Isolate every line in the records below with "rozwoju" in it.
*****
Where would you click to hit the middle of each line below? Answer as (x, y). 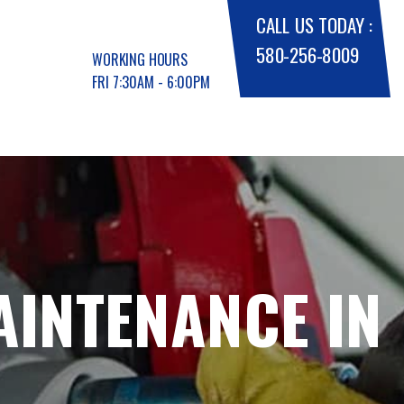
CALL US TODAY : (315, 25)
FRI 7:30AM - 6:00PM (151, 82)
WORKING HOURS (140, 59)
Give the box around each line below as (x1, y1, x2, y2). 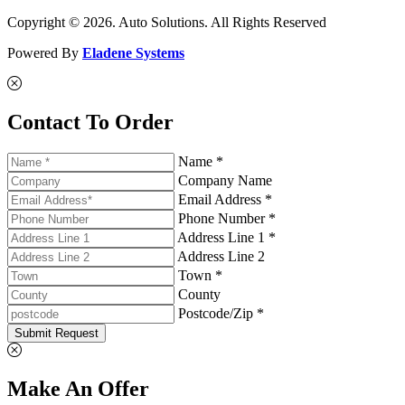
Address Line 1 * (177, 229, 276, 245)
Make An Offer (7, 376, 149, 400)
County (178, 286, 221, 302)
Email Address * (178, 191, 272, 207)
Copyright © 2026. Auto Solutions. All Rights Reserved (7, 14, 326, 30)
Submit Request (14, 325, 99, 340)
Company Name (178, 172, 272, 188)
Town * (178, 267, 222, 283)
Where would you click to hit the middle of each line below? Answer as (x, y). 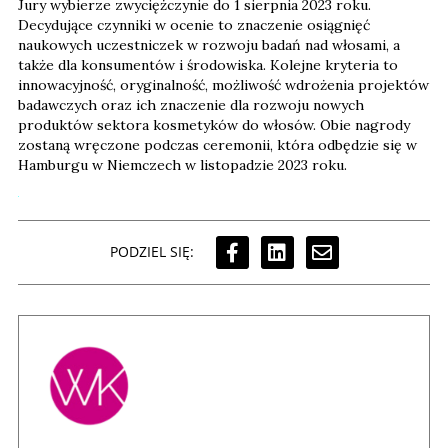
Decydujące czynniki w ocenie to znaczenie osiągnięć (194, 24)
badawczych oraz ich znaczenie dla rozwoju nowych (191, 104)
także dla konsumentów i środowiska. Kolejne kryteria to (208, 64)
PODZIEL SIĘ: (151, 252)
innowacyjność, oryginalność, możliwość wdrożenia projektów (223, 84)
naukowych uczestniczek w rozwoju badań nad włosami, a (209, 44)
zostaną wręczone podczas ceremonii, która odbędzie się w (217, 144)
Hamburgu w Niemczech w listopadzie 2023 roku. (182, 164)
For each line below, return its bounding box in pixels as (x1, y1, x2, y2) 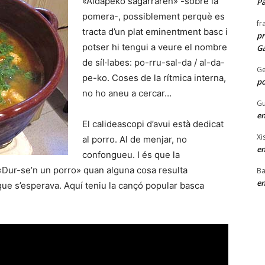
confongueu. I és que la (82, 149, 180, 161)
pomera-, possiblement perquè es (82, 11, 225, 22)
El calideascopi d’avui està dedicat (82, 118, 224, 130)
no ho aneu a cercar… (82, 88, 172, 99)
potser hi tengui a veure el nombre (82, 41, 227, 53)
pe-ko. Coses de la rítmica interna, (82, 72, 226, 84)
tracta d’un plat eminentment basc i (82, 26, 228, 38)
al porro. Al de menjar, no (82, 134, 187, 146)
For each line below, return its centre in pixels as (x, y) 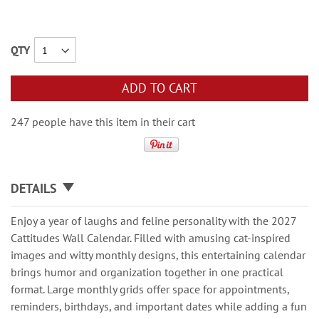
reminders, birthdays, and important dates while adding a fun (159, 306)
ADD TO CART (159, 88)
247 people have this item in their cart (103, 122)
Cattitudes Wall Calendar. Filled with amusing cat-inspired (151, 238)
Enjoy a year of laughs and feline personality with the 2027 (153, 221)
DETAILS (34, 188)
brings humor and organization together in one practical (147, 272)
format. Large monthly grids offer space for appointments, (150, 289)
*****
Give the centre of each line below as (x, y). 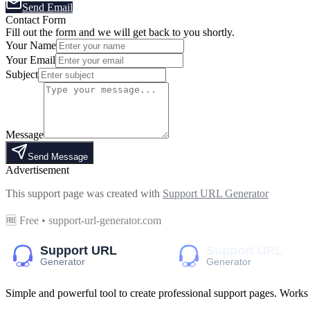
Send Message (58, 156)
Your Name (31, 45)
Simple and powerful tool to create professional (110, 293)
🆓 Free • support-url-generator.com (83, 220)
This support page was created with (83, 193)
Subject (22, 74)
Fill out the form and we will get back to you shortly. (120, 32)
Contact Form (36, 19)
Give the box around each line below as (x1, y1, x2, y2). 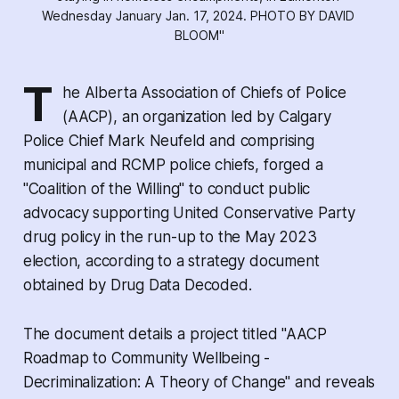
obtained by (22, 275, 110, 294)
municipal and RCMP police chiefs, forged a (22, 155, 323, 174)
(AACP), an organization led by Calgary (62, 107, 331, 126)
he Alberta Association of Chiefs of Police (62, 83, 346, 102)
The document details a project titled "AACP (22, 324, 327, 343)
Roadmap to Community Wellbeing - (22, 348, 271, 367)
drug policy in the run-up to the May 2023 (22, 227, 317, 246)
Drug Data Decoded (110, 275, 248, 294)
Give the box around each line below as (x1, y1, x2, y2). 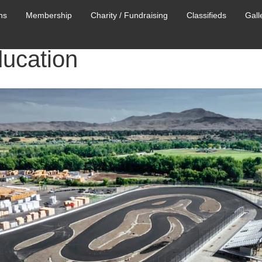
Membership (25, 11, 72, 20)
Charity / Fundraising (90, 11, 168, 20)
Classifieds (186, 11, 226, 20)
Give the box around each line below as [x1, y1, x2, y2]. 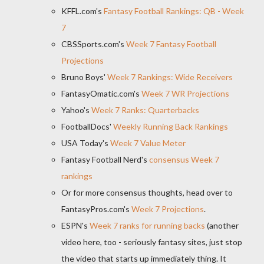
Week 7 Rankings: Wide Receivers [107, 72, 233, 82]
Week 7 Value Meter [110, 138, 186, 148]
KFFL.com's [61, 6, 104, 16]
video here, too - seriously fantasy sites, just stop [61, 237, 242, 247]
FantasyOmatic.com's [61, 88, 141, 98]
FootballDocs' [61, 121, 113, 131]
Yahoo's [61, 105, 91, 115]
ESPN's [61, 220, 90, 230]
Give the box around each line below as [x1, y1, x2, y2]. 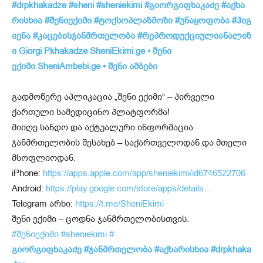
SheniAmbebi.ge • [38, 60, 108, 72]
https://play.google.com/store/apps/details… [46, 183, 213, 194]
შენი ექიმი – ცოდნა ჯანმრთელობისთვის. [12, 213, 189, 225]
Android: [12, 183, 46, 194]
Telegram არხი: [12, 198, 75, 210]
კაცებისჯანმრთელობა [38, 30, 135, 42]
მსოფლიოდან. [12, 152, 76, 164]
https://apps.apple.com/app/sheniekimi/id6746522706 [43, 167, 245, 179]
*****
Response below
badawczych oraz ich znaczenie dla rozwoju nowych (191, 104)
naukowych uczestniczek w rozwoju badań nad włosami, a (209, 44)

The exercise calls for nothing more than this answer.